As far as some traditionalists are concerned, this change of
focus is a welcome development. “Investors are returning to standard ways of
appraising businesses,” wrote Paul Havranek of Casenove’s venture finance
advisory unit last year.
“Companies of the ‘old economy’ are back in fashion. Indeed,
the lines dividing the old and new business worlds are increasingly blurred.”
All this sounds like great news for those bricks-and-mortar
organisations that have doggedly held onto their established modus operandi.
But a growing number of commentators contend that in trumpeting the virtues of
old economy practices over the new, companies are in danger of falling into a
false sense of security.
They argue that the market downturn in no way diminishes the
long-term impact that the Internet and other interactive technologies will have
on the way we do business and on the way we structure our future organisations
to best exploit the new model.
As one US commentator remarks, “The impact of technology is
typically over-estimated in the short term and under-estimated in the long
term.”
What then is the most likely shape this “long-term impact”
will take and what will be its effect on the way the HR function will have to
evolve to cope with the radical changes interactive technology will bring?
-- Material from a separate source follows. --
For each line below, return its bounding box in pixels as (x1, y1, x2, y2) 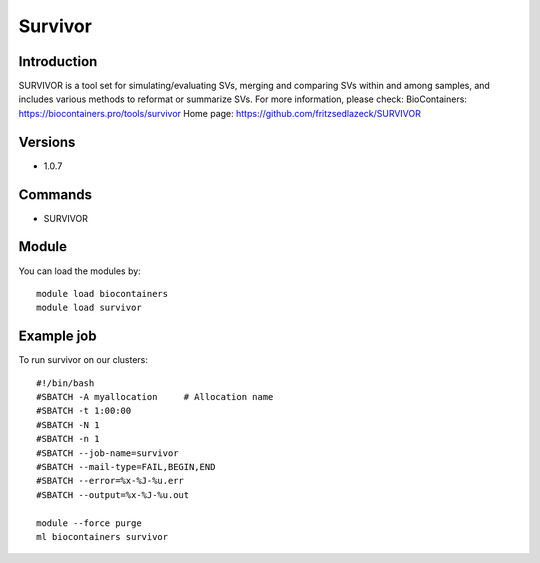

Even
the most ardent proponents of change confess that it is still too early to call
with any real precision.
Triumphing over competition
“We’re still only 2 per cent into this thing,” says Don
Tapscott, chairman of the Canadian-based e-business think-tank Digital 4Sight
and self-styled change agent. But he is clear that if the future can be summed
up in one word, that word is “collaboration”.
Indeed, Tapscott maintains that collaborative business
models – premised on the way the Internet allows people to work together in
different ways than in the past – are already annihilating vertically
structured, “industrial age” corporations in many sectors, and will go on to
become the dominant corporate form of the 21st century. Prime examples of the
genre (which Tapscott calls business webs or b-webs) are Cisco, Nortel, Schwab
and Dell, each of which has already triumphed over the competition in its own
sector.
Simon Pollard, vice-president of European research for the
analysts AMR, agrees. Over the coming years, he argues, companies will face a
blunt choice between pooling talent and resources online – often with direct
competitors – or becoming outdated, isolated islands. Apart from anything else,
he argues, there is a strong economic motive for such a move. “The search for
internal efficiencies has reached a plateau, but the need to be efficient is
still there. When [collaboration] works, it can result in performance increases
of hundreds of per cent. Nobody can afford to ignore that kind of opportunity.”
What other traits distinguish these new players from their
traditional counterparts? By far the most important consideration, aside from
the use of the Internet as the main conduit of business, is
customer-centricity, says Tapscott. What sets b-webs apart from old forms of
alliance and existing supply chain and outsourcing arrangements, is that all
the partners in a b-web are focused on the end-customer, rather than concentrating,
as of old, on just the next link in the chain.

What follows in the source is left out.